REQUIRED WORK:
From the records below, transcribe only the lines running from the one with "you for your" through the one with "call Linda at". Keep both of those end lines.

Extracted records
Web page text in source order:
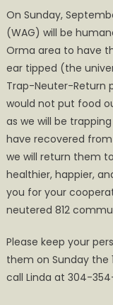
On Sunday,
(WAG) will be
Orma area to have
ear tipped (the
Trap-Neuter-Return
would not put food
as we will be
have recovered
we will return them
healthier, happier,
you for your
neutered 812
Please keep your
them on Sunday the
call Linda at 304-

...

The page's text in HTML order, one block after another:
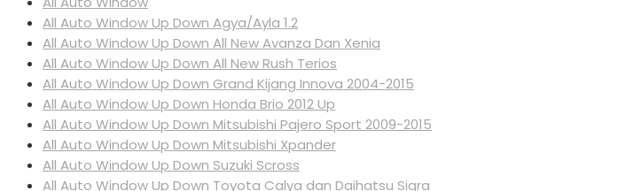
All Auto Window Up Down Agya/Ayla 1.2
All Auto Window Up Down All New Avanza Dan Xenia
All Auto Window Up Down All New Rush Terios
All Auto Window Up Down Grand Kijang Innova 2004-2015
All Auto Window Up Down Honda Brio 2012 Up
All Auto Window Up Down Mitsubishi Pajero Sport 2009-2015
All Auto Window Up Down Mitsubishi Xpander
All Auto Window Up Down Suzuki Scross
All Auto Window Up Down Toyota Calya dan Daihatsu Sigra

WRITTEN ANSWER:
you for your
neutered 812
Please keep your
them on Sunday the
call Linda at 304-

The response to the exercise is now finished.